O Argenil se comprometeu, não sei por que, no começo de julho, a me mandar fotografias. Me escreveu para me prometer fotografias. Depois ele me escreveu que não, que seria perigoso mandar fotografias, eu respondi que é claro que seria perigoso. Eu estranhei que realmente ele quisesse levar esse projeto a cabo. Eu respondi de brincadeira, uma repórter me falou que usei um código, que escrevi algo de lobo mau e chapeuzinho vermelho. Quando escrevo para amigos sou muito livre e gosto de piadas. Não eram cartas de encomendas de fotografias de sacanagem, era brincadeira.
O que pode ter acontecido é o Argenil ter mostrado fotografias, mas fotografias decentes, de carinhas da idade dele, ele dizia: 'É meu primo'. Ele tem primo que não acaba. Ele dizia: 'Você gostaria de encontrá-lo?' Eu dizia, você sabe que é mau cafetão. Tenho fotografias de Argenil comigo, na sacada do meu apartamento. Em nome da simples verossimilhança, na minha posição na França, professor universitário não ganha tanto, mas para que ia querer fotos, para revender, para fazer um bico? É o fim da picada.
FELICIDADE - Não posso dizer que sou feliz, mas ficaria muito mais abalado por essa história se tivesse uma vida social intensa. Eu vivo solteiro, vivo muito sozinho. Desde que meu filho, meu melhor amigo, morreu, sete anos atrás, tinha 27 nos, só frequento alguns colegas, amigos, professores que preparam trabalhos comigo na universidade. São minhas únicas companhias. Sei que esses amigos, quando ouvirem falar dessa história, não vão virar as costas para mim. Não tenho vida social, não arrisco não ser mais recebido no salão da senhora X ou Y.

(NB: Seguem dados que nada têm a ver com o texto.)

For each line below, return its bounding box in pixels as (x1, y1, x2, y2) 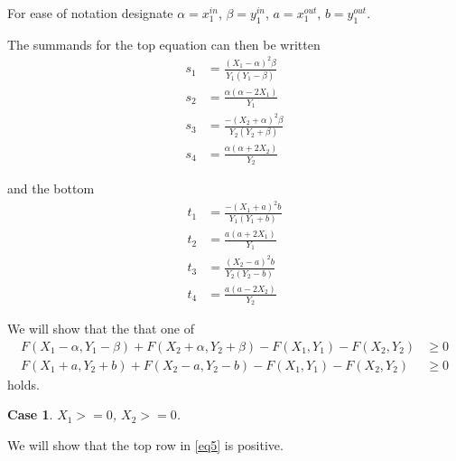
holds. (7, 374, 40, 393)
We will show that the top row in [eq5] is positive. (7, 436, 284, 455)
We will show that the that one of (7, 319, 194, 338)
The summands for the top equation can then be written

Não tenho a menor ilusão, no tempo da mundialização, o Brasil é muito perto da França, isso vai se espalhar na universidade francesa. A filosofia aqui tem bastante relações com o Brasil, é uma aldeia, e, como em todas as aldeias, eles gostam de fofocas, e uma fofoca desse tamanho vai fazer sucesso.
HOMOSSEXUALIDADE - Não é meu hábito falar de homossexualidade. Detesto militância homossexual. Não posso dizer que nunca escondi, que sempre assumi. Se não, por que teria casado, tido um filho? Eu tenho 66 anos agora. É claro que era notório que tinha fama de homossexual, como poderia negar, seria ridículo negar, mas nunca tive o mau gosto de me vangloriar disso. Falar em conversas com amigos, sim, mas fazer profissão de fé, não. Não é meu estilo.